Interpol et le Programme des Nations unies pour l'environnement (PNUE), ont rendu public la semaine dernière un rapport intitulé « Carbone vert, marché noir ». Le trafic illégal de bois représente entre 30 et 100 milliards de dollars par an (de 23 à 77 milliards d'euros) et atteint 15 à 30% du commerce global du bois. C’est ce que dévoile cette enquête menée à grande échelle, qui révèle que l’ampleur du problème dépasse de loin les données avancées en mars dernier par la Banque Mondiale. Pourquoi ? Essentiellement parce que ce rapport fait état d’importantes opérations de blanchiment qui n’étaient pas comptabilisées jusqu’alors.

Ce marché noir concerne essentiellement l'Amazonie, l'Afrique centrale et l'Indonésie. Braconniers et trafiquants de bois sont de mieux en mieux organisés, des réseaux puissants se sont créés capables de méthodes sophistiquées de recel et de blanchiment. C’est ce qui intéresse Interpol. Ce trafic entraîne une augmentation d’autres types de crimes, comme des assassinats, des agressions violentes et des atrocités commises contre les habitants autochtones qui vivent dans ou grâce aux forêts, estime Interpol. L'exploitation illégale a lieu en majorité dans les régions en conflit. Derrière ces mafias on trouve aussi des mouvements armés.

Il va sans dire la lutte contre la déforestation ne bénéficie pas de cette situation préoccupante. L’ampleur du trafic met en péril la lutte contre le changement climatique et constitue une menace de plus pour la biodiversité.

Le rapport propose des pistes de lutte contre ce commerce illégal. Interpol a, depuis deux ans, intensifié sa lutte contre la criminalité verte et a ainsi développé avec le PNUE un projet pilote appelé LEAF (Assistance pour l’application de la loi en faveur des forêts) pour mieux lutter contre l’exploitation illégale et la criminalité forestière organisée. L'Union européenne a décidé de bannir le bois illégal du marché européen l'année prochaine, en s'appuyant notamment sur le Plan d'action FLEGT (Forest Law Enforcement, Governance and Trade). Les professionnels devront s'assurer de la légalité des bois et des produits importés.

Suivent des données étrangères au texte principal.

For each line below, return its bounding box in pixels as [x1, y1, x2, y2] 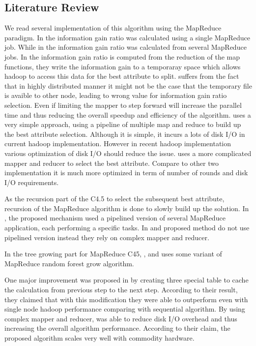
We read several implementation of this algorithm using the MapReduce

Sur fond de corruption, de carences du droit international et d’impunité pour les trafiquants dans la plupart des pays, la lutte promet d’être serrée...

Plus d’infos sur Le Monde Planète et sur Novethic.

Qu’en est-il du bois utilisé pour nos emballages ? Près de 90% sont en papier et en carton (matériaux issus de ressources renouvelables). Les fibres utilisées se répartissent entre fibres vierges et fibres recyclées à part sensiblement égales. Les fibres vierges proviennent majoritairement (76% pour McDonald’s France) de forêts certifiées (FSC ou PEFC). Les bois utilisés pour la construction et l’agencement des restaurants sont également certifiés FSC ou PEFC.